Records: Begin

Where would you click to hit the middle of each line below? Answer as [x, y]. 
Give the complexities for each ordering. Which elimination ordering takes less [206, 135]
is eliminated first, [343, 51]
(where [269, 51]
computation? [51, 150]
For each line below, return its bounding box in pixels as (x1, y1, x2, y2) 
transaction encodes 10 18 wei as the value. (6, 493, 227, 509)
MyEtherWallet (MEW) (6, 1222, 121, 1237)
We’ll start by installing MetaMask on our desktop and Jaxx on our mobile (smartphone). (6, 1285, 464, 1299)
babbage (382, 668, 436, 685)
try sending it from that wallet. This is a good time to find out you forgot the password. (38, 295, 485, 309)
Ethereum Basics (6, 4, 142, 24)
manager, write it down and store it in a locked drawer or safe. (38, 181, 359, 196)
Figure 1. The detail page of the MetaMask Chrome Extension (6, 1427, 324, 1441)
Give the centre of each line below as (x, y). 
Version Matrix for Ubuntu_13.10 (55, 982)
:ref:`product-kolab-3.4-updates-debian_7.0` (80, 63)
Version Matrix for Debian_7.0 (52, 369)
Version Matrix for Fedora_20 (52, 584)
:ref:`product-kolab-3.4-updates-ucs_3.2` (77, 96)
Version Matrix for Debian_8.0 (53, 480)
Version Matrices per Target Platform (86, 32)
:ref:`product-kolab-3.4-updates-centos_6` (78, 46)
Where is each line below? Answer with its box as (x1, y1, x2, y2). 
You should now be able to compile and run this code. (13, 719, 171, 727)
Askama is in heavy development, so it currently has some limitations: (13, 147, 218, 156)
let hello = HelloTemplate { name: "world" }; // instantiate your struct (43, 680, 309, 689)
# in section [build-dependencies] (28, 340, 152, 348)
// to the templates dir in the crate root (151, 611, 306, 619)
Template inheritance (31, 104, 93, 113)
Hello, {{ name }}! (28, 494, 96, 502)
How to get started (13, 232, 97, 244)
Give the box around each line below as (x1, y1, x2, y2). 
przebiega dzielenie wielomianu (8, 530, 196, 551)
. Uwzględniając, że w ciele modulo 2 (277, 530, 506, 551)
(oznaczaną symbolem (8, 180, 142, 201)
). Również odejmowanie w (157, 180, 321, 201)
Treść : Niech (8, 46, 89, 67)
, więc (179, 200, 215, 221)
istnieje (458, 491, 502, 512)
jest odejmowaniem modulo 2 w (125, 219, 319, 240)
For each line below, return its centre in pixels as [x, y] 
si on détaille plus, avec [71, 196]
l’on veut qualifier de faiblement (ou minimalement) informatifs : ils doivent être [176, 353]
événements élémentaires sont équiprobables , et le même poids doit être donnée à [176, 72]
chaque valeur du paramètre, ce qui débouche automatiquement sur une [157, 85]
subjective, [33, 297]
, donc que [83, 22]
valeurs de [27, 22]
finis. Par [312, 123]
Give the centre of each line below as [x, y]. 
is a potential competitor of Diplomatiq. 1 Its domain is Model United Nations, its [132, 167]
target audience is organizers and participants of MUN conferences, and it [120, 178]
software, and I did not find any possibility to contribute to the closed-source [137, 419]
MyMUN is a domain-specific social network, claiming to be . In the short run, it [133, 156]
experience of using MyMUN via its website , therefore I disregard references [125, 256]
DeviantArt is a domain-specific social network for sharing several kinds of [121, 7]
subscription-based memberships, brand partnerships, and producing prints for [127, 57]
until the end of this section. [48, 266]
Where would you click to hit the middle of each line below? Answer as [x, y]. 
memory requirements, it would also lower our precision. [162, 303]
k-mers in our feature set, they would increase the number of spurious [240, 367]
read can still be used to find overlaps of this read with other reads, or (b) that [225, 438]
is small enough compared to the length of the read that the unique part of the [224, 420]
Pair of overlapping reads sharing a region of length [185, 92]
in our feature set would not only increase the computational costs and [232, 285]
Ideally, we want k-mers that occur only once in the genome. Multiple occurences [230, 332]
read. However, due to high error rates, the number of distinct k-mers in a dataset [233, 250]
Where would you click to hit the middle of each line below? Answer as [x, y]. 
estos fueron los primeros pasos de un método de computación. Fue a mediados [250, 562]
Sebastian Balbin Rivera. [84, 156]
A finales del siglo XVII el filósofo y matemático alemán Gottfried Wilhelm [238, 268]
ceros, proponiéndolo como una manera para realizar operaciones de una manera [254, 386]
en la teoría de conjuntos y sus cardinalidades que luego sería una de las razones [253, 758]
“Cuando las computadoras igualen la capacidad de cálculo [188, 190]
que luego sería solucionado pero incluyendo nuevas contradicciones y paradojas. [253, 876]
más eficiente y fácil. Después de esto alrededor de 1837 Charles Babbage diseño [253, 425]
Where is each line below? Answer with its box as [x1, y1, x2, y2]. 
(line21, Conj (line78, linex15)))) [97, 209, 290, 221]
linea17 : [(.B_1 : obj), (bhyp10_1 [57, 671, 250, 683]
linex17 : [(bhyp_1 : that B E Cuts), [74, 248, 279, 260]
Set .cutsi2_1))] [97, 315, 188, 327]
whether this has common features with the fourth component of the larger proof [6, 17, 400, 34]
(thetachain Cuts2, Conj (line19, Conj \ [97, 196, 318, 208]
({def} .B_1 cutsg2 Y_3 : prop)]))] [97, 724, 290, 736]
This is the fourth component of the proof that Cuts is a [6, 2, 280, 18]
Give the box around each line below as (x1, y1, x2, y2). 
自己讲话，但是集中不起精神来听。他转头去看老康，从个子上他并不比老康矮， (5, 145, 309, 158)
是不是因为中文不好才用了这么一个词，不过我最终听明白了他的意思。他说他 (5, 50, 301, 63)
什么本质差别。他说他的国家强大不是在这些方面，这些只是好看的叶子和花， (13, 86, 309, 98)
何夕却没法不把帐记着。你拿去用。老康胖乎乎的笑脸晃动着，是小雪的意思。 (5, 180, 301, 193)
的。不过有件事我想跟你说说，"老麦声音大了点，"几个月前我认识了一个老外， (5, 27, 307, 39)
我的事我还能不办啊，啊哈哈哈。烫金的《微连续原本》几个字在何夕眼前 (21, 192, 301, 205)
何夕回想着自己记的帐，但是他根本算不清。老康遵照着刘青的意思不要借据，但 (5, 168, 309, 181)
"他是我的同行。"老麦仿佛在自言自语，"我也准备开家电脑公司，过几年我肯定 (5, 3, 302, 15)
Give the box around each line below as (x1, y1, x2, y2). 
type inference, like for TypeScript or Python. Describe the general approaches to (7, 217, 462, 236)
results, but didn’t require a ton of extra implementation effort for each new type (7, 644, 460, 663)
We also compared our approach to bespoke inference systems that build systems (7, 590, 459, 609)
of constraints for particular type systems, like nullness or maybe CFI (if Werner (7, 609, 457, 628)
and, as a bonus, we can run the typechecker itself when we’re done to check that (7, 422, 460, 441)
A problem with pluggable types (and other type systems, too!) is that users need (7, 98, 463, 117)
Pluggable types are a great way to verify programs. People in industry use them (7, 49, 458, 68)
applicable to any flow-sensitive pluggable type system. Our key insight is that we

Records: End

● Directions for this task:
Retype every line of the data above exactly.

● Answer to this problem:
Where would you click to hit the middle of each line below? Answer as [x, y]. 
Give the complexities for each ordering. Which elimination ordering takes less [206, 135]
is eliminated first, [343, 51]
(where [269, 51]
computation? [51, 150]
For each line below, return its bounding box in pixels as (x1, y1, x2, y2) 
transaction encodes 10 18 wei as the value. (6, 493, 227, 509)
MyEtherWallet (MEW) (6, 1222, 121, 1237)
We’ll start by installing MetaMask on our desktop and Jaxx on our mobile (smartphone). (6, 1285, 464, 1299)
babbage (382, 668, 436, 685)
try sending it from that wallet. This is a good time to find out you forgot the password. (38, 295, 485, 309)
Ethereum Basics (6, 4, 142, 24)
manager, write it down and store it in a locked drawer or safe. (38, 181, 359, 196)
Figure 1. The detail page of the MetaMask Chrome Extension (6, 1427, 324, 1441)
Give the centre of each line below as (x, y). 
Version Matrix for Ubuntu_13.10 (55, 982)
:ref:`product-kolab-3.4-updates-debian_7.0` (80, 63)
Version Matrix for Debian_7.0 (52, 369)
Version Matrix for Fedora_20 (52, 584)
:ref:`product-kolab-3.4-updates-ucs_3.2` (77, 96)
Version Matrix for Debian_8.0 (53, 480)
Version Matrices per Target Platform (86, 32)
:ref:`product-kolab-3.4-updates-centos_6` (78, 46)
Where is each line below? Answer with its box as (x1, y1, x2, y2). 
You should now be able to compile and run this code. (13, 719, 171, 727)
Askama is in heavy development, so it currently has some limitations: (13, 147, 218, 156)
let hello = HelloTemplate { name: "world" }; // instantiate your struct (43, 680, 309, 689)
# in section [build-dependencies] (28, 340, 152, 348)
// to the templates dir in the crate root (151, 611, 306, 619)
Template inheritance (31, 104, 93, 113)
Hello, {{ name }}! (28, 494, 96, 502)
How to get started (13, 232, 97, 244)
Give the box around each line below as (x1, y1, x2, y2). 
przebiega dzielenie wielomianu (8, 530, 196, 551)
. Uwzględniając, że w ciele modulo 2 (277, 530, 506, 551)
(oznaczaną symbolem (8, 180, 142, 201)
). Również odejmowanie w (157, 180, 321, 201)
Treść : Niech (8, 46, 89, 67)
, więc (179, 200, 215, 221)
istnieje (458, 491, 502, 512)
jest odejmowaniem modulo 2 w (125, 219, 319, 240)
For each line below, return its centre in pixels as [x, y] 
si on détaille plus, avec [71, 196]
l’on veut qualifier de faiblement (ou minimalement) informatifs : ils doivent être [176, 353]
événements élémentaires sont équiprobables , et le même poids doit être donnée à [176, 72]
chaque valeur du paramètre, ce qui débouche automatiquement sur une [157, 85]
subjective, [33, 297]
, donc que [83, 22]
valeurs de [27, 22]
finis. Par [312, 123]
Give the centre of each line below as [x, y]. 
is a potential competitor of Diplomatiq. 1 Its domain is Model United Nations, its [132, 167]
target audience is organizers and participants of MUN conferences, and it [120, 178]
software, and I did not find any possibility to contribute to the closed-source [137, 419]
MyMUN is a domain-specific social network, claiming to be . In the short run, it [133, 156]
experience of using MyMUN via its website , therefore I disregard references [125, 256]
DeviantArt is a domain-specific social network for sharing several kinds of [121, 7]
subscription-based memberships, brand partnerships, and producing prints for [127, 57]
until the end of this section. [48, 266]
Where would you click to hit the middle of each line below? Answer as [x, y]. 
memory requirements, it would also lower our precision. [162, 303]
k-mers in our feature set, they would increase the number of spurious [240, 367]
read can still be used to find overlaps of this read with other reads, or (b) that [225, 438]
is small enough compared to the length of the read that the unique part of the [224, 420]
Pair of overlapping reads sharing a region of length [185, 92]
in our feature set would not only increase the computational costs and [232, 285]
Ideally, we want k-mers that occur only once in the genome. Multiple occurences [230, 332]
read. However, due to high error rates, the number of distinct k-mers in a dataset [233, 250]
Where would you click to hit the middle of each line below? Answer as [x, y]. 
estos fueron los primeros pasos de un método de computación. Fue a mediados [250, 562]
Sebastian Balbin Rivera. [84, 156]
A finales del siglo XVII el filósofo y matemático alemán Gottfried Wilhelm [238, 268]
ceros, proponiéndolo como una manera para realizar operaciones de una manera [254, 386]
en la teoría de conjuntos y sus cardinalidades que luego sería una de las razones [253, 758]
“Cuando las computadoras igualen la capacidad de cálculo [188, 190]
que luego sería solucionado pero incluyendo nuevas contradicciones y paradojas. [253, 876]
más eficiente y fácil. Después de esto alrededor de 1837 Charles Babbage diseño [253, 425]
Where is each line below? Answer with its box as [x1, y1, x2, y2]. 
(line21, Conj (line78, linex15)))) [97, 209, 290, 221]
linea17 : [(.B_1 : obj), (bhyp10_1 [57, 671, 250, 683]
linex17 : [(bhyp_1 : that B E Cuts), [74, 248, 279, 260]
Set .cutsi2_1))] [97, 315, 188, 327]
whether this has common features with the fourth component of the larger proof [6, 17, 400, 34]
(thetachain Cuts2, Conj (line19, Conj \ [97, 196, 318, 208]
({def} .B_1 cutsg2 Y_3 : prop)]))] [97, 724, 290, 736]
This is the fourth component of the proof that Cuts is a [6, 2, 280, 18]
Give the box around each line below as (x1, y1, x2, y2). 
自己讲话，但是集中不起精神来听。他转头去看老康，从个子上他并不比老康矮， (5, 145, 309, 158)
是不是因为中文不好才用了这么一个词，不过我最终听明白了他的意思。他说他 (5, 50, 301, 63)
什么本质差别。他说他的国家强大不是在这些方面，这些只是好看的叶子和花， (13, 86, 309, 98)
何夕却没法不把帐记着。你拿去用。老康胖乎乎的笑脸晃动着，是小雪的意思。 (5, 180, 301, 193)
的。不过有件事我想跟你说说，"老麦声音大了点，"几个月前我认识了一个老外， (5, 27, 307, 39)
我的事我还能不办啊，啊哈哈哈。烫金的《微连续原本》几个字在何夕眼前 (21, 192, 301, 205)
何夕回想着自己记的帐，但是他根本算不清。老康遵照着刘青的意思不要借据，但 (5, 168, 309, 181)
"他是我的同行。"老麦仿佛在自言自语，"我也准备开家电脑公司，过几年我肯定 (5, 3, 302, 15)
Give the box around each line below as (x1, y1, x2, y2). 
type inference, like for TypeScript or Python. Describe the general approaches to (7, 217, 462, 236)
results, but didn’t require a ton of extra implementation effort for each new type (7, 644, 460, 663)
We also compared our approach to bespoke inference systems that build systems (7, 590, 459, 609)
of constraints for particular type systems, like nullness or maybe CFI (if Werner (7, 609, 457, 628)
and, as a bonus, we can run the typechecker itself when we’re done to check that (7, 422, 460, 441)
A problem with pluggable types (and other type systems, too!) is that users need (7, 98, 463, 117)
Pluggable types are a great way to verify programs. People in industry use them (7, 49, 458, 68)
applicable to any flow-sensitive pluggable type system. Our key insight is that we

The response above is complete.